| WHAT IS EXPECTED |
Output each record below exactly. No images go in the copy.

| DATA SHOWN |
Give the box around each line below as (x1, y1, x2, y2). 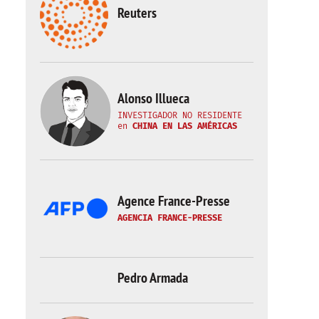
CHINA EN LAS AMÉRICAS (132, 120, 237, 131)
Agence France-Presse (117, 192, 230, 210)
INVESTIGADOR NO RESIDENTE (117, 110, 242, 120)
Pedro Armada (117, 268, 188, 287)
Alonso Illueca (117, 88, 189, 108)
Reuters (117, 3, 157, 22)
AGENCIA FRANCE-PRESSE (117, 213, 222, 223)
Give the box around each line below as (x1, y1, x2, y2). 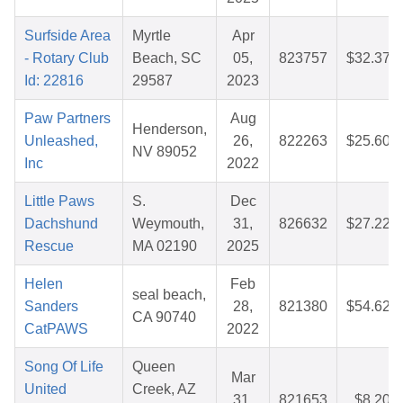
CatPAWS (24, 321, 88, 337)
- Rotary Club (24, 50, 109, 67)
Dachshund (24, 216, 98, 232)
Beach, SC (132, 50, 201, 67)
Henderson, (132, 121, 207, 138)
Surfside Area (24, 28, 111, 44)
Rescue (24, 238, 74, 255)
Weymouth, (132, 216, 204, 232)
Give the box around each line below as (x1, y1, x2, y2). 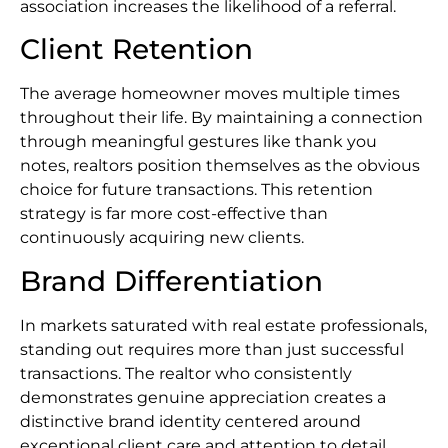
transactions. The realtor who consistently (20, 363, 352, 383)
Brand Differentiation (20, 263, 323, 298)
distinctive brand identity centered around (20, 411, 361, 431)
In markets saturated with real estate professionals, (20, 315, 427, 335)
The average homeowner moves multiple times (20, 84, 400, 104)
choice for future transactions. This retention (20, 180, 373, 200)
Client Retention (20, 32, 253, 67)
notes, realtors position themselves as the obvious (20, 156, 420, 176)
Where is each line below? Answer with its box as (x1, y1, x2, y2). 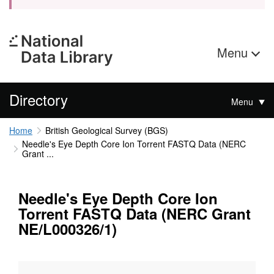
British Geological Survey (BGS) (45, 124, 168, 136)
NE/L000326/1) (18, 218, 117, 240)
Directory (9, 89, 68, 110)
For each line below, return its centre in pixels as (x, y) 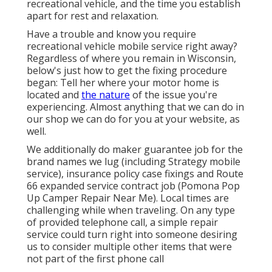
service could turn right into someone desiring (132, 234)
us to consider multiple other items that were (129, 246)
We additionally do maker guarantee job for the (135, 149)
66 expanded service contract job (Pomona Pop (133, 185)
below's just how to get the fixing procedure (127, 70)
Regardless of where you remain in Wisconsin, (131, 58)
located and (54, 94)
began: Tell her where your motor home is (123, 82)
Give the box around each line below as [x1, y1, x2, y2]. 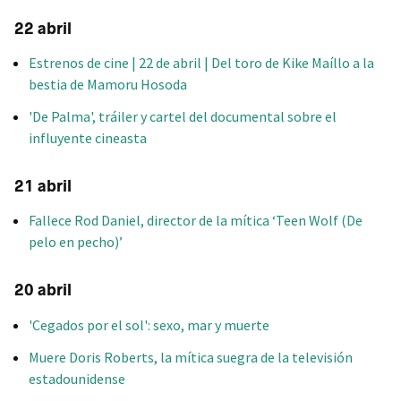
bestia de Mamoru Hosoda [29, 75, 187, 94]
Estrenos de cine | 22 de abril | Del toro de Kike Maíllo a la [29, 54, 374, 73]
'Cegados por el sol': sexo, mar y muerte [29, 315, 269, 334]
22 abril [14, 18, 72, 38]
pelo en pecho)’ [29, 233, 123, 252]
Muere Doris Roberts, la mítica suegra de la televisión [29, 347, 353, 366]
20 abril [14, 280, 72, 301]
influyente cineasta [29, 129, 147, 148]
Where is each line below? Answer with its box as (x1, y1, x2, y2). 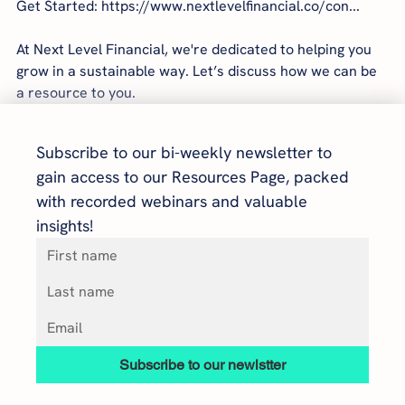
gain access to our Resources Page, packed (36, 165, 349, 187)
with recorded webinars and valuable (36, 190, 307, 212)
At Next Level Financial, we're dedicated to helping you (16, 39, 375, 59)
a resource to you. (16, 82, 136, 102)
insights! (36, 214, 93, 236)
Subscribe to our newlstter (118, 355, 286, 373)
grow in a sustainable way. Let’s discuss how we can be (16, 61, 381, 80)
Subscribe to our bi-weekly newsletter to (36, 141, 332, 163)
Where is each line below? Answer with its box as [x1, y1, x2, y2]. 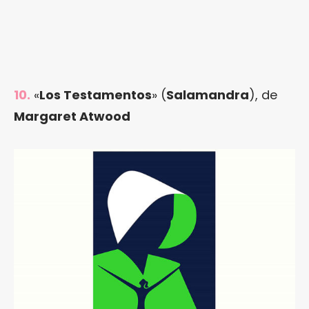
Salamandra [166, 86, 249, 103]
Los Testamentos [39, 86, 152, 103]
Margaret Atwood [14, 108, 130, 125]
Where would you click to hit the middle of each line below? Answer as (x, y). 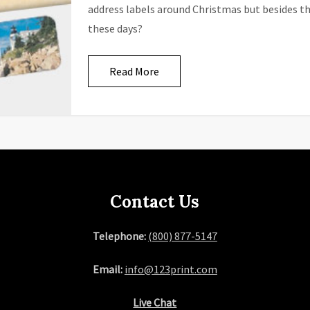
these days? (115, 28)
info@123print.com (171, 269)
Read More (134, 71)
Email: (108, 269)
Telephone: (120, 236)
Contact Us (155, 202)
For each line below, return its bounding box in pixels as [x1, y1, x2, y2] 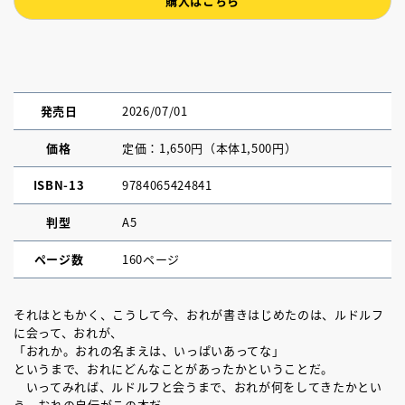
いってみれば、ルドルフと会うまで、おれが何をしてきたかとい [14, 378, 382, 395]
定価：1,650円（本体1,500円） [122, 139, 297, 156]
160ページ [122, 250, 180, 268]
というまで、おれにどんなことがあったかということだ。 [14, 360, 334, 377]
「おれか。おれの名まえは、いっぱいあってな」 [14, 342, 285, 359]
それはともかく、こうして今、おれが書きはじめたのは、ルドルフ [14, 306, 384, 323]
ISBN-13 [33, 176, 85, 193]
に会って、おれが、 [14, 324, 123, 341]
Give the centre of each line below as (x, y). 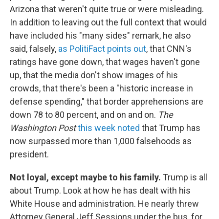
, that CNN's (169, 49)
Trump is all (185, 177)
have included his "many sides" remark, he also (100, 36)
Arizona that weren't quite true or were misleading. (107, 9)
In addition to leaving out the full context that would (108, 22)
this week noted (109, 128)
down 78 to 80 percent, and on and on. (84, 115)
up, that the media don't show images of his (94, 75)
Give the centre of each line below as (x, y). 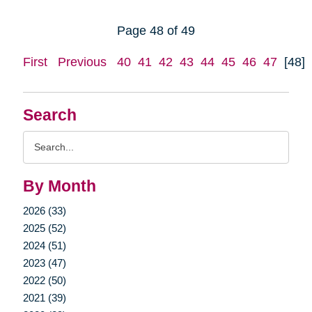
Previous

| SOLUTION TO THIS PROBLEM |
Give the box around each line below as (x1, y1, x2, y2). 
CHINA EN LAS AMÉRICAS (132, 120, 237, 131)
Agence France-Presse (117, 192, 230, 210)
INVESTIGADOR NO RESIDENTE (117, 110, 242, 120)
Pedro Armada (117, 268, 188, 287)
Alonso Illueca (117, 88, 189, 108)
Reuters (117, 3, 157, 22)
AGENCIA FRANCE-PRESSE (117, 213, 222, 223)
Give the box around each line below as (x1, y1, x2, y2). 
CatPAWS (24, 321, 88, 337)
- Rotary Club (24, 50, 109, 67)
Dachshund (24, 216, 98, 232)
Beach, SC (132, 50, 201, 67)
Henderson, (132, 121, 207, 138)
Surfside Area (24, 28, 111, 44)
Rescue (24, 238, 74, 255)
Weymouth, (132, 216, 204, 232)
Give the box around each line below as (x1, y1, x2, y2). 
transactions. The realtor who consistently (20, 363, 352, 383)
Brand Differentiation (20, 263, 323, 298)
distinctive brand identity centered around (20, 411, 361, 431)
In markets saturated with real estate professionals, (20, 315, 427, 335)
The average homeowner moves multiple times (20, 84, 400, 104)
choice for future transactions. This retention (20, 180, 373, 200)
Client Retention (20, 32, 253, 67)
notes, realtors position themselves as the obvious (20, 156, 420, 176)
Where is each line below? Answer with its box as (x1, y1, x2, y2). 
British Geological Survey (BGS) (45, 124, 168, 136)
NE/L000326/1) (18, 218, 117, 240)
Directory (9, 89, 68, 110)
For each line below, return its centre in pixels as (x, y) 
service could turn right into someone desiring (132, 234)
us to consider multiple other items that were (129, 246)
We additionally do maker guarantee job for the (135, 149)
66 expanded service contract job (Pomona Pop (133, 185)
below's just how to get the fixing procedure (127, 70)
Regardless of where you remain in Wisconsin, (131, 58)
located and (54, 94)
began: Tell her where your motor home is (123, 82)
Give the box around each line below as [x1, y1, x2, y2]. 
bestia de Mamoru Hosoda [29, 75, 187, 94]
Estrenos de cine | 22 de abril | Del toro de Kike Maíllo a la [29, 54, 374, 73]
'Cegados por el sol': sexo, mar y muerte [29, 315, 269, 334]
22 abril [14, 18, 72, 38]
pelo en pecho)’ [29, 233, 123, 252]
Muere Doris Roberts, la mítica suegra de la televisión [29, 347, 353, 366]
20 abril [14, 280, 72, 301]
influyente cineasta [29, 129, 147, 148]
Where is each line below? Answer with its box as (x1, y1, x2, y2). 
gain access to our Resources Page, packed (36, 165, 349, 187)
with recorded webinars and valuable (36, 190, 307, 212)
At Next Level Financial, we're dedicated to helping you (16, 39, 375, 59)
a resource to you. (16, 82, 136, 102)
insights! (36, 214, 93, 236)
Subscribe to our newlstter (118, 355, 286, 373)
grow in a sustainable way. Let’s discuss how we can be (16, 61, 381, 80)
Subscribe to our bi-weekly newsletter to (36, 141, 332, 163)
Where is each line below? Answer with its box as [x1, y1, x2, y2]. 
Salamandra [166, 86, 249, 103]
Los Testamentos [39, 86, 152, 103]
Margaret Atwood [14, 108, 130, 125]
Where would you click to hit the middle of each line below? Answer as (x, y). 
these days? (115, 28)
info@123print.com (171, 269)
Read More (134, 71)
Email: (108, 269)
Telephone: (120, 236)
Contact Us (155, 202)
For each line below, return its bounding box in pixels as [x1, y1, x2, y2] 
いってみれば、ルドルフと会うまで、おれが何をしてきたかとい [14, 378, 382, 395]
定価：1,650円（本体1,500円） [122, 139, 297, 156]
160ページ [122, 250, 180, 268]
というまで、おれにどんなことがあったかということだ。 [14, 360, 334, 377]
「おれか。おれの名まえは、いっぱいあってな」 [14, 342, 285, 359]
それはともかく、こうして今、おれが書きはじめたのは、ルドルフ [14, 306, 384, 323]
ISBN-13 [33, 176, 85, 193]
に会って、おれが、 [14, 324, 123, 341]
Give the centre of each line below as (x, y). 
, that CNN's (169, 49)
Trump is all (185, 177)
have included his "many sides" remark, he also (100, 36)
Arizona that weren't quite true or were misleading. (107, 9)
In addition to leaving out the full context that would (108, 22)
this week noted (109, 128)
down 78 to 80 percent, and on and on. (84, 115)
up, that the media don't show images of his (94, 75)
Give the centre of each line below as (x, y). 
Previous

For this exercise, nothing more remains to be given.